━━━ Supplied material ━━━

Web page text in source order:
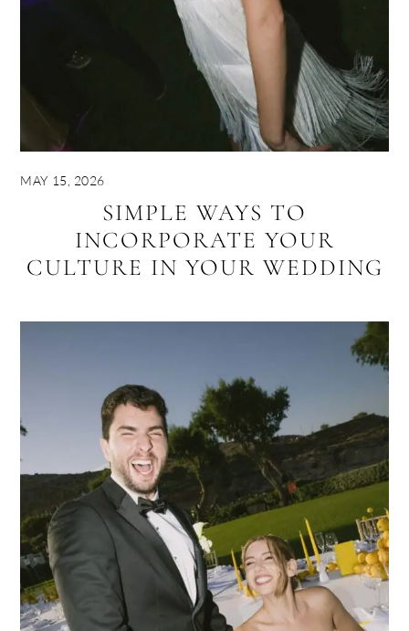
MAY 15, 2026
SIMPLE WAYS TO
INCORPORATE YOUR
CULTURE IN YOUR WEDDING
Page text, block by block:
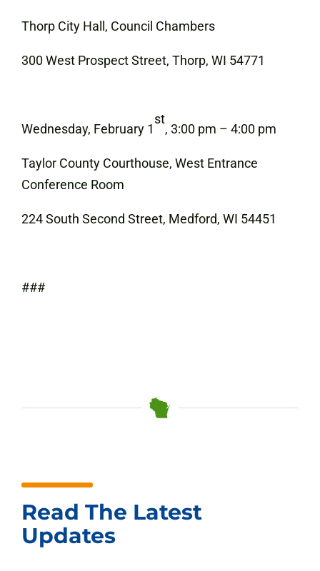
Thorp City Hall, Council Chambers
300 West Prospect Street, Thorp, WI 54771
Wednesday, February 1
st
, 3:00 pm – 4:00 pm
Taylor County Courthouse, West Entrance
Conference Room
224 South Second Street, Medford, WI 54451
###
Read The Latest
Updates
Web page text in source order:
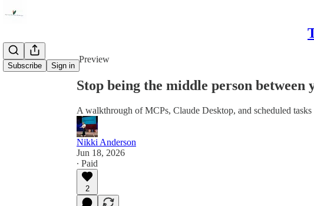
Subscribe Sign in
Preview
Stop being the middle person
A walkthrough of MCPs, Claude Desktop, and scheduled tasks
Nikki Anderson
Jun 18, 2026
∙ Paid
2
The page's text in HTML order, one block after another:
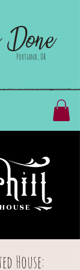
Done
Portland, OR
House:
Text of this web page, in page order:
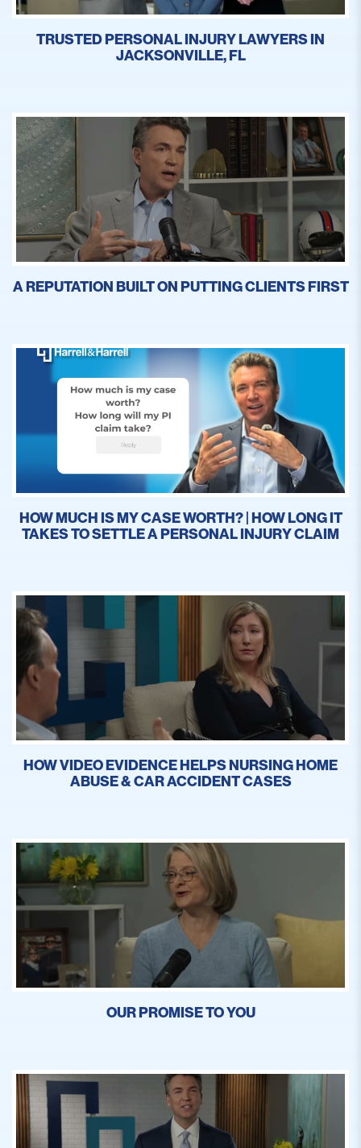
TRUSTED PERSONAL INJURY LAWYERS IN
JACKSONVILLE, FL
A REPUTATION BUILT ON PUTTING CLIENTS FIRST
HOW MUCH IS MY CASE WORTH? | HOW LONG IT
TAKES TO SETTLE A PERSONAL INJURY CLAIM
HOW VIDEO EVIDENCE HELPS NURSING HOME
ABUSE & CAR ACCIDENT CASES
OUR PROMISE TO YOU
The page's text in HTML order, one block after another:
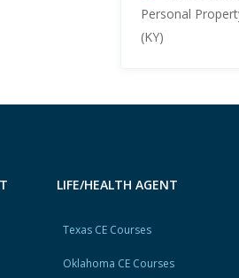
Personal
(KY)
LIFE/HEALTH AGENT
Texas CE Courses
Oklahoma CE Courses
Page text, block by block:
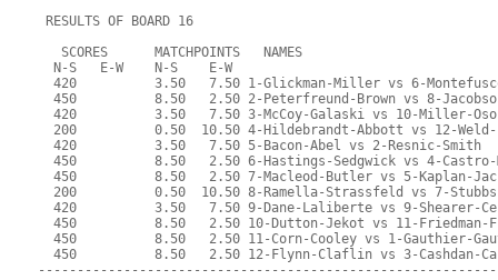
RESULTS OF BOARD 16
   SCORES      MATCHPOINTS   NAMES
  N-S   E-W    N-S    E-W
420          3.50   7.50 1-Glickman-Miller vs 6-
450          8.50   2.50 2-Peterfreund-Brown vs 8-
420          3.50   7.50 3-McCoy-Galaski vs 10-Miller-
200          0.50  10.50 4-Hildebrandt-Abbott vs 12-
  420          3.50   7.50 5-Bacon-Abel vs 2-Resnic-Smith
450          8.50   2.50 6-Hastings-Sedgwick vs 4-
450          8.50   2.50 7-Macleod-Butler vs 5-Kaplan-
200          0.50  10.50 8-Ramella-Strassfeld vs 7-
420          3.50   7.50 9-Dane-Laliberte vs 9-Shearer-
450          8.50   2.50 10-Dutton-Jekot vs 11-Friedman-
450          8.50   2.50 11-Corn-Cooley vs 1-Gauthier-
450          8.50   2.50 12-Flynn-Claflin vs 3-Cashdan-
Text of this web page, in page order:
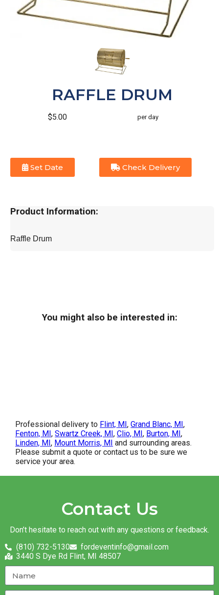
RAFFLE DRUM
$5.00 per day
Set Date Check Delivery
Product Information:
Raffle Drum
You might also be interested in:
Professional delivery to Flint, MI,Grand Blanc, MI,
Fenton, MI,Swartz Creek, MI,Clio, MI, Burton, MI,
Linden, MI, Mount Morris, MI and surrounding areas.
Please submit a quote or contact us to be sure we
service your area.
Contact Us
Don’t hesitate to reach out with any questions or feedback.
(810) 732-5130
fordeventinfo@gmail.com
3440 S Dye Rd Flint, MI 48507
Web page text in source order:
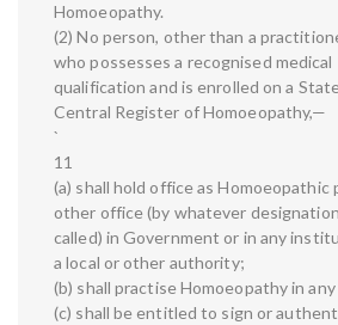
Homoeopathy.
(2) No person, other than a
who possesses a recognised medical
qualification and is enrolled on a
Central Register of Homoeopathy,—
`
11
(a) shall hold office as Homoeopathic
other office (by whatever designation
called) in Government or in any
a local or other authority;
(b) shall practise Homoeopathy in
(c) shall be entitled to sign or
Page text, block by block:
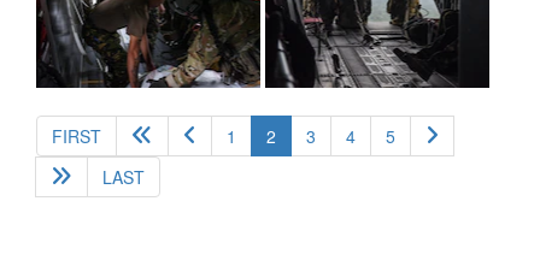
FIRST 1 2 (current)
3 4
5
LAST
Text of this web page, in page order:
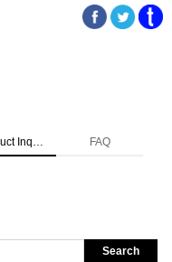
Product Inquiry FAQ
Search
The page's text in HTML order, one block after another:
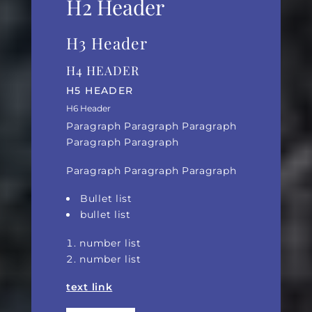
H2 Header
H3 Header
H4 HEADER
H5 HEADER
H6 Header
Paragraph Paragraph Paragraph
Paragraph Paragraph
Paragraph Paragraph Paragraph
Bullet list
bullet list
number list
number list
text link
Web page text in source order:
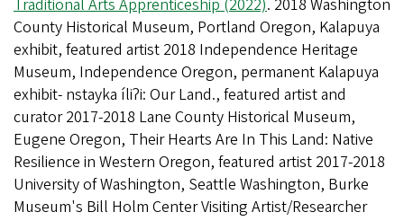
Traditional Arts Apprenticeship (2022). 2018 Washington
County Historical Museum, Portland Oregon, Kalapuya
exhibit, featured artist 2018 Independence Heritage
Museum, Independence Oregon, permanent Kalapuya
exhibit- nstayka íliʔi: Our Land., featured artist and
curator 2017-2018 Lane County Historical Museum,
Eugene Oregon, Their Hearts Are In This Land: Native
Resilience in Western Oregon, featured artist 2017-2018
University of Washington, Seattle Washington, Burke
Museum's Bill Holm Center Visiting Artist/Researcher
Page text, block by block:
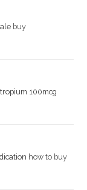
buy
100mcg
how to buy
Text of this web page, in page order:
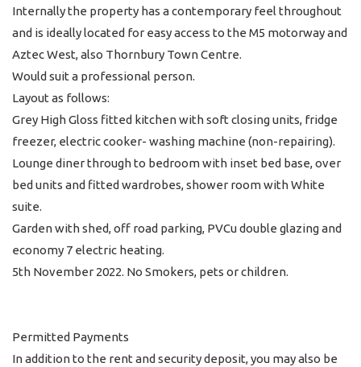
Internally the property has a contemporary feel throughout
and is ideally located for easy access to the M5 motorway and
Aztec West, also Thornbury Town Centre.
Would suit a professional person.
Layout as follows:
Grey High Gloss fitted kitchen with soft closing units, fridge
freezer, electric cooker- washing machine (non-repairing).
Lounge diner through to bedroom with inset bed base, over
bed units and fitted wardrobes, shower room with White
suite.
Garden with shed, off road parking, PVCu double glazing and
economy 7 electric heating.
5th November 2022. No Smokers, pets or children.
Permitted Payments
In addition to the rent and security deposit, you may also be
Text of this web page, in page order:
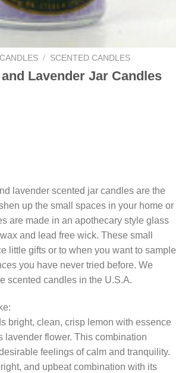
CANDLES / SCENTED CANDLES
Lavender Jar Candles
lavender scented jar candles are the
up the small spaces in your home or
are made in an apothecary style glass
and lead free wick. These small
little gifts or to when you want to sample
you have never tried before. We
scented candles in the U.S.A.
bright, clean, crisp lemon with essence
lavender flower. This combination
feelings of calm and tranquility.
and upbeat combination with its
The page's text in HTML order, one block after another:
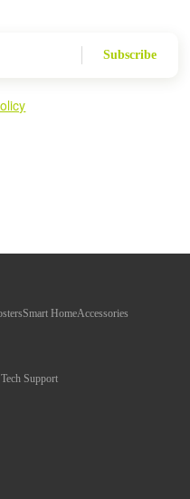
Subscribe
Smart HomeAccessories
Support
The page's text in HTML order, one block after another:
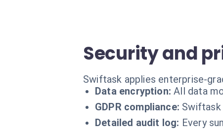
Security and
Swiftask applies enterprise-
Data encryption: All data
GDPR compliance:
Detailed audit log: Every
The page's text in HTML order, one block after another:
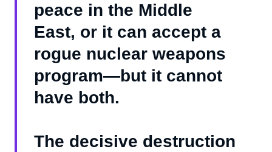
peace in the Middle
East, or it can accept a
rogue nuclear weapons
program—but it cannot
have both.
The decisive destruction
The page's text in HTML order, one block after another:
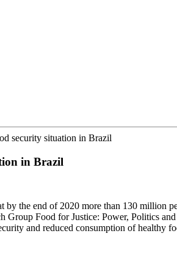
security situation in Brazil
in Brazil
by the end of 2020 more than 130
Group Food for Justice: Power, Politics
and reduced consumption of healthy
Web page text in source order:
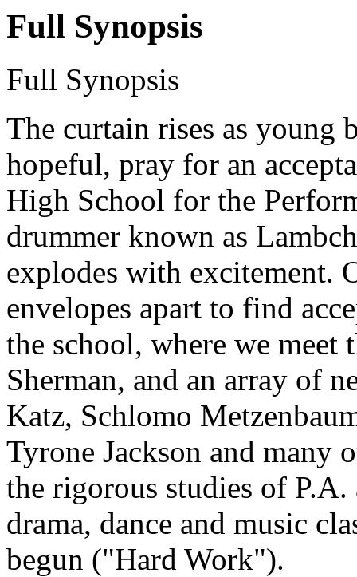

━━━

▶ _Task description_
Transcribe all of the listing precisely. The images stay out of it.

▶ _Answer to this exercise_
Web page text in source order:
MAY 15, 2026
SIMPLE WAYS TO
INCORPORATE YOUR
CULTURE IN YOUR WEDDING
Page text, block by block:
Thorp City Hall, Council Chambers
300 West Prospect Street, Thorp, WI 54771
Wednesday, February 1
st
, 3:00 pm – 4:00 pm
Taylor County Courthouse, West Entrance
Conference Room
224 South Second Street, Medford, WI 54451
###
Read The Latest
Updates
Web page text in source order:
Subscribe Sign in
Preview
Stop being the middle person
A walkthrough of MCPs, Claude Desktop, and scheduled tasks
Nikki Anderson
Jun 18, 2026
∙ Paid
2
The page's text in HTML order, one block after another:
Done
Portland, OR
House:
Text of this web page, in page order:
TRUSTED PERSONAL INJURY LAWYERS IN
JACKSONVILLE, FL
A REPUTATION BUILT ON PUTTING CLIENTS FIRST
HOW MUCH IS MY CASE WORTH? | HOW LONG IT
TAKES TO SETTLE A PERSONAL INJURY CLAIM
HOW VIDEO EVIDENCE HELPS NURSING HOME
ABUSE & CAR ACCIDENT CASES
OUR PROMISE TO YOU
The page's text in HTML order, one block after another:
Personal
(KY)
LIFE/HEALTH AGENT
Texas CE Courses
Oklahoma CE Courses
Page text, block by block:
RESULTS OF BOARD 16
   SCORES      MATCHPOINTS   NAMES
  N-S   E-W    N-S    E-W
420          3.50   7.50 1-Glickman-Miller vs 6-
450          8.50   2.50 2-Peterfreund-Brown vs 8-
420          3.50   7.50 3-McCoy-Galaski vs 10-Miller-
200          0.50  10.50 4-Hildebrandt-Abbott vs 12-
  420          3.50   7.50 5-Bacon-Abel vs 2-Resnic-Smith
450          8.50   2.50 6-Hastings-Sedgwick vs 4-
450          8.50   2.50 7-Macleod-Butler vs 5-Kaplan-
200          0.50  10.50 8-Ramella-Strassfeld vs 7-
420          3.50   7.50 9-Dane-Laliberte vs 9-Shearer-
450          8.50   2.50 10-Dutton-Jekot vs 11-Friedman-
450          8.50   2.50 11-Corn-Cooley vs 1-Gauthier-
450          8.50   2.50 12-Flynn-Claflin vs 3-Cashdan-
Text of this web page, in page order:
RAFFLE DRUM
$5.00 per day
Set Date Check Delivery
Product Information:
Raffle Drum
You might also be interested in:
Professional delivery to Flint, MI,Grand Blanc, MI,
Fenton, MI,Swartz Creek, MI,Clio, MI, Burton, MI,
Linden, MI, Mount Morris, MI and surrounding areas.
Please submit a quote or contact us to be sure we
service your area.
Contact Us
Don’t hesitate to reach out with any questions or feedback.
(810) 732-5130
fordeventinfo@gmail.com
3440 S Dye Rd Flint, MI 48507
Web page text in source order:
Homoeopathy.
(2) No person, other than a
who possesses a recognised medical
qualification and is enrolled on a
Central Register of Homoeopathy,—
`
11
(a) shall hold office as Homoeopathic
other office (by whatever designation
called) in Government or in any
a local or other authority;
(b) shall practise Homoeopathy in
(c) shall be entitled to sign or
Page text, block by block:
FIRST 1 2 (current)
3 4
5
LAST
Text of this web page, in page order:
Product Inquiry FAQ
Search
The page's text in HTML order, one block after another:
H2 Header
H3 Header
H4 HEADER
H5 HEADER
H6 Header
Paragraph Paragraph Paragraph
Paragraph Paragraph
Paragraph Paragraph Paragraph
Bullet list
bullet list
number list
number list
text link
Web page text in source order:
Traditional Arts Apprenticeship (2022). 2018 Washington
County Historical Museum, Portland Oregon, Kalapuya
exhibit, featured artist 2018 Independence Heritage
Museum, Independence Oregon, permanent Kalapuya
exhibit- nstayka íliʔi: Our Land., featured artist and
curator 2017-2018 Lane County Historical Museum,
Eugene Oregon, Their Hearts Are In This Land: Native
Resilience in Western Oregon, featured artist 2017-2018
University of Washington, Seattle Washington, Burke
Museum's Bill Holm Center Visiting Artist/Researcher
Page text, block by block:
buy
100mcg
how to buy
Text of this web page, in page order:
Internally the property has a contemporary feel throughout
and is ideally located for easy access to the M5 motorway and
Aztec West, also Thornbury Town Centre.
Would suit a professional person.
Layout as follows:
Grey High Gloss fitted kitchen with soft closing units, fridge
freezer, electric cooker- washing machine (non-repairing).
Lounge diner through to bedroom with inset bed base, over
bed units and fitted wardrobes, shower room with White
suite.
Garden with shed, off road parking, PVCu double glazing and
economy 7 electric heating.
5th November 2022. No Smokers, pets or children.
Permitted Payments
In addition to the rent and security deposit, you may also be
Text of this web page, in page order:
CANDLES / SCENTED CANDLES
Lavender Jar Candles
lavender scented jar candles are the
up the small spaces in your home or
are made in an apothecary style glass
and lead free wick. These small
little gifts or to when you want to sample
you have never tried before. We
scented candles in the U.S.A.
bright, clean, crisp lemon with essence
lavender flower. This combination
feelings of calm and tranquility.
and upbeat combination with its
The page's text in HTML order, one block after another:
Subscribe
Smart HomeAccessories
Support
The page's text in HTML order, one block after another:
Security and
Swiftask applies enterprise-
Data encryption: All data
GDPR compliance:
Detailed audit log: Every
The page's text in HTML order, one block after another:
peace in the Middle
East, or it can accept a
rogue nuclear weapons
program—but it cannot
have both.
The decisive destruction
The page's text in HTML order, one block after another:
security situation in Brazil
in Brazil
by the end of 2020 more than 130
Group Food for Justice: Power, Politics
and reduced consumption of healthy
Web page text in source order:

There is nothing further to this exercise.